_REQUIREMENT:_ Determine how many lines in the entries below contain "general", and output only that number.

_MATERIAL TO PROCESS:_
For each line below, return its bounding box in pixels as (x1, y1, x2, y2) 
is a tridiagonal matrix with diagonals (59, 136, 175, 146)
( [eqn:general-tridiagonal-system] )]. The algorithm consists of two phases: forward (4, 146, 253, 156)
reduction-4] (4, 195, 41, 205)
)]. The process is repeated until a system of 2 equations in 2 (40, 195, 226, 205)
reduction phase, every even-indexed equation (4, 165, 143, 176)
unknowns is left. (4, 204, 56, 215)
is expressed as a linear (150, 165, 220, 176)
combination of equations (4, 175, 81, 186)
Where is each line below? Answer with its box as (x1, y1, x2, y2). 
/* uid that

--

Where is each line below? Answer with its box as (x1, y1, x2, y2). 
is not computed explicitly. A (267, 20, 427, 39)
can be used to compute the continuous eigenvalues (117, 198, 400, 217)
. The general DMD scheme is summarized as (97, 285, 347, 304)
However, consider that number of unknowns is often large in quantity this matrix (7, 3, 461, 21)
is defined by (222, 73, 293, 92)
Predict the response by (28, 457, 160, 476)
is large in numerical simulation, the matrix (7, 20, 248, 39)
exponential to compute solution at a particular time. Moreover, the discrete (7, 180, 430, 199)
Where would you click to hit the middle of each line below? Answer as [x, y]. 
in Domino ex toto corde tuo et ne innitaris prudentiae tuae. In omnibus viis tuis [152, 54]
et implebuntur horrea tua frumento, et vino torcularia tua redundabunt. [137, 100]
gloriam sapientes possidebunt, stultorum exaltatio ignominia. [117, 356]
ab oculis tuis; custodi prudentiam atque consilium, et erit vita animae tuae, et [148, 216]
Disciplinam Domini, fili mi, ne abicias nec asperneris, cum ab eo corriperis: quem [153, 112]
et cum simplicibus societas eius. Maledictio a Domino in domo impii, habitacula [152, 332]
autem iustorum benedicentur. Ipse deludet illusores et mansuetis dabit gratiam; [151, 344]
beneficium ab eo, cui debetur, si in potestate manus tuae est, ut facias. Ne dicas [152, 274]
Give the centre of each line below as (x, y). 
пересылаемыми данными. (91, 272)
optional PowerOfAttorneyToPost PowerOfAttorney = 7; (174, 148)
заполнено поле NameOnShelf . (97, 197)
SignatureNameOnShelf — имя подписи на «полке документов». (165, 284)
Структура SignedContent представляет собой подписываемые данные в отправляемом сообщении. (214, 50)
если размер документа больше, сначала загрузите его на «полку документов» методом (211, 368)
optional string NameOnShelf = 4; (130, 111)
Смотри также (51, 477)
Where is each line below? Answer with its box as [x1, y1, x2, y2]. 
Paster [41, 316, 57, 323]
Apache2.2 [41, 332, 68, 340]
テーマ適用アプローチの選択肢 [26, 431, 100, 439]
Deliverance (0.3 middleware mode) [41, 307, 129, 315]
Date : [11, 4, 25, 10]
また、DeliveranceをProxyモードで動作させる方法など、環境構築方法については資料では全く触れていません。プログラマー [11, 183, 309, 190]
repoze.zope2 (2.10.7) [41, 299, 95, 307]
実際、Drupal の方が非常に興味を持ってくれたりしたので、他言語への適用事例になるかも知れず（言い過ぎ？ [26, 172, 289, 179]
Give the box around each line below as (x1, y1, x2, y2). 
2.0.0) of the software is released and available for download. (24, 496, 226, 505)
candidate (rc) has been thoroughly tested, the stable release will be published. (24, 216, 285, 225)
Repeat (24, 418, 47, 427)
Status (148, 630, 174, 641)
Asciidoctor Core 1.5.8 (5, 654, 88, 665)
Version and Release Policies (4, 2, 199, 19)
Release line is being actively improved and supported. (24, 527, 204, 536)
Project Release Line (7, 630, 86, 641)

_RESPONSE TO THIS EXERCISE:_ 2